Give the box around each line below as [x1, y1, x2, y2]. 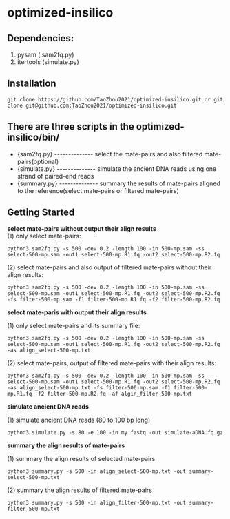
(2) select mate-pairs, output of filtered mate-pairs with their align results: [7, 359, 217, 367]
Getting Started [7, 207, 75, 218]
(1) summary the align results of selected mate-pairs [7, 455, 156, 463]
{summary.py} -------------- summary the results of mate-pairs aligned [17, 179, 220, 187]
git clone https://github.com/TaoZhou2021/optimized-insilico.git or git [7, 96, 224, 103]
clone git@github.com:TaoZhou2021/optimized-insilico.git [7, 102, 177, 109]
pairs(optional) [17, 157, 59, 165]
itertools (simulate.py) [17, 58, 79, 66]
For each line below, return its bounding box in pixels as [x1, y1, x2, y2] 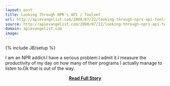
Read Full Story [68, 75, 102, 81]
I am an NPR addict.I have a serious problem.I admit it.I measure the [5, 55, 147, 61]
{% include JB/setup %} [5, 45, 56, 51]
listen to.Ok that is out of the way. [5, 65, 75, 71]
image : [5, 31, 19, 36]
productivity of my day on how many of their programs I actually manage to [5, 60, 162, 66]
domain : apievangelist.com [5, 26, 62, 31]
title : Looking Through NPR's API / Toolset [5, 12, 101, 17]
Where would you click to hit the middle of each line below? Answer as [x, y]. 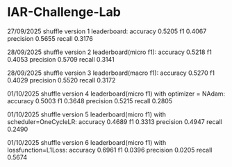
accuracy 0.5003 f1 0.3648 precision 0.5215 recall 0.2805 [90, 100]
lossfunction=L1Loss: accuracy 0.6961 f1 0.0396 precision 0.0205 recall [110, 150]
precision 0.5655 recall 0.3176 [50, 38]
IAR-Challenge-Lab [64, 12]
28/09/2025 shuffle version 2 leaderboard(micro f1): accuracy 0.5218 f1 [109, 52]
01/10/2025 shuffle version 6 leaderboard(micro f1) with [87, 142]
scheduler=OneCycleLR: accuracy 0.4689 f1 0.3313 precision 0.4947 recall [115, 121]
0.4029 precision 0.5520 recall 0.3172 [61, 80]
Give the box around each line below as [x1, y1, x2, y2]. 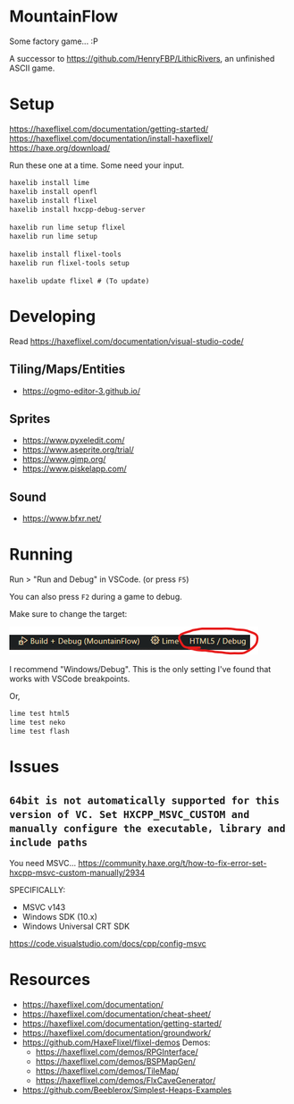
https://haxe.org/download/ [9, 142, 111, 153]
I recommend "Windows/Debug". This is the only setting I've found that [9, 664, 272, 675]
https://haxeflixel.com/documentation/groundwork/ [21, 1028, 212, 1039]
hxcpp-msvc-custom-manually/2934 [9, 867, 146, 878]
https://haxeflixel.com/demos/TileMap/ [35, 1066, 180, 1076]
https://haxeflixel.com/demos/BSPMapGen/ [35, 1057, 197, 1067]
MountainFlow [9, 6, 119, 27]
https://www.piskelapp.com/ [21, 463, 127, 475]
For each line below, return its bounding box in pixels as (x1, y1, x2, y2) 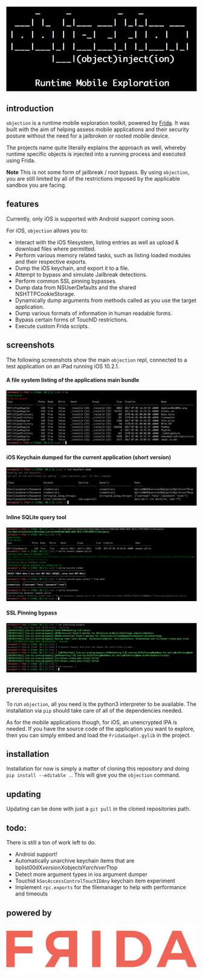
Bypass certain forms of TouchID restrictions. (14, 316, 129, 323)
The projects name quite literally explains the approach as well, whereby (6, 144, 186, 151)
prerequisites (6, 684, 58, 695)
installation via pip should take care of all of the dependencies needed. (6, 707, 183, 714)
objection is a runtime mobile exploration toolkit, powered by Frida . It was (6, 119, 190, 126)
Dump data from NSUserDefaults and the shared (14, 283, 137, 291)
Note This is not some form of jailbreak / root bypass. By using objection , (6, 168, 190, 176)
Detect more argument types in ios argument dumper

————————

### TASK PROMPT
Would you return the whole listing exactly, without the pictures?

### SOLUTION TO THIS PROBLEM
Give the box around each line below as [x1, y1, x2, y2]. 
(2) select mate-pairs, output of filtered mate-pairs with their align results: [7, 359, 217, 367]
Getting Started [7, 207, 75, 218]
(1) summary the align results of selected mate-pairs [7, 455, 156, 463]
{summary.py} -------------- summary the results of mate-pairs aligned [17, 179, 220, 187]
git clone https://github.com/TaoZhou2021/optimized-insilico.git or git [7, 96, 224, 103]
clone git@github.com:TaoZhou2021/optimized-insilico.git [7, 102, 177, 109]
pairs(optional) [17, 157, 59, 165]
itertools (simulate.py) [17, 58, 79, 66]
For each line below, return its bounding box in pixels as [x1, y1, x2, y2] 
Read Full Story [68, 75, 102, 81]
I am an NPR addict.I have a serious problem.I admit it.I measure the [5, 55, 147, 61]
{% include JB/setup %} [5, 45, 56, 51]
listen to.Ok that is out of the way. [5, 65, 75, 71]
image : [5, 31, 19, 36]
productivity of my day on how many of their programs I actually manage to [5, 60, 162, 66]
domain : apievangelist.com [5, 26, 62, 31]
title : Looking Through NPR's API / Toolset [5, 12, 101, 17]
Where would you click to hit the middle of each line below? Answer as [x, y]. 
accuracy 0.5003 f1 0.3648 precision 0.5215 recall 0.2805 [90, 100]
lossfunction=L1Loss: accuracy 0.6961 f1 0.0396 precision 0.0205 recall [110, 150]
precision 0.5655 recall 0.3176 [50, 38]
IAR-Challenge-Lab [64, 12]
28/09/2025 shuffle version 2 leaderboard(micro f1): accuracy 0.5218 f1 [109, 52]
01/10/2025 shuffle version 6 leaderboard(micro f1) with [87, 142]
scheduler=OneCycleLR: accuracy 0.4689 f1 0.3313 precision 0.4947 recall [115, 121]
0.4029 precision 0.5520 recall 0.3172 [61, 80]
Give the box around each line below as [x1, y1, x2, y2]. 
https://haxe.org/download/ [9, 142, 111, 153]
I recommend "Windows/Debug". This is the only setting I've found that [9, 664, 272, 675]
https://haxeflixel.com/documentation/groundwork/ [21, 1028, 212, 1039]
hxcpp-msvc-custom-manually/2934 [9, 867, 146, 878]
https://haxeflixel.com/demos/TileMap/ [35, 1066, 180, 1076]
https://haxeflixel.com/demos/BSPMapGen/ [35, 1057, 197, 1067]
MountainFlow [9, 6, 119, 27]
https://www.piskelapp.com/ [21, 463, 127, 475]
For each line below, return its bounding box in pixels as (x1, y1, x2, y2) 
Bypass certain forms of TouchID restrictions. (14, 316, 129, 323)
The projects name quite literally explains the approach as well, whereby (6, 144, 186, 151)
prerequisites (6, 684, 58, 695)
installation via pip should take care of all of the dependencies needed. (6, 707, 183, 714)
objection is a runtime mobile exploration toolkit, powered by Frida . It was (6, 119, 190, 126)
Dump data from NSUserDefaults and the shared (14, 283, 137, 291)
Note This is not some form of jailbreak / root bypass. By using objection , (6, 168, 190, 176)
Detect more argument types in ios argument dumper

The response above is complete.